* **THE TASK**
An exact copy of all the data is needed, with every picture left out.

Excerpts from a dataset
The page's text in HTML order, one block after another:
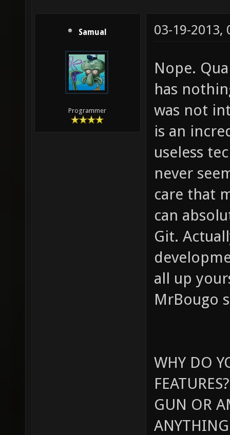
Samual
Programmer
03-19-2013,
Nope.
has
was not
is an
useless
never
care that
can
Git.
all up
MrBougo
WHY DO
GUN OR
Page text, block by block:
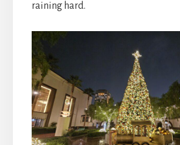
raining hard.
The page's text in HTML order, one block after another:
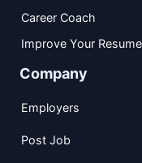
Career Coach
Improve Your
Company
Employers
Post Job

* **TASK RESPONSE**
The page's text in HTML order, one block after another:
Samual
Programmer
03-19-2013,
Nope.
has
was not
is an
useless
never
care that
can
Git.
all up
MrBougo
WHY DO
GUN OR
Page text, block by block:
raining hard.
The page's text in HTML order, one block after another:
Career Coach
Improve Your
Company
Employers
Post Job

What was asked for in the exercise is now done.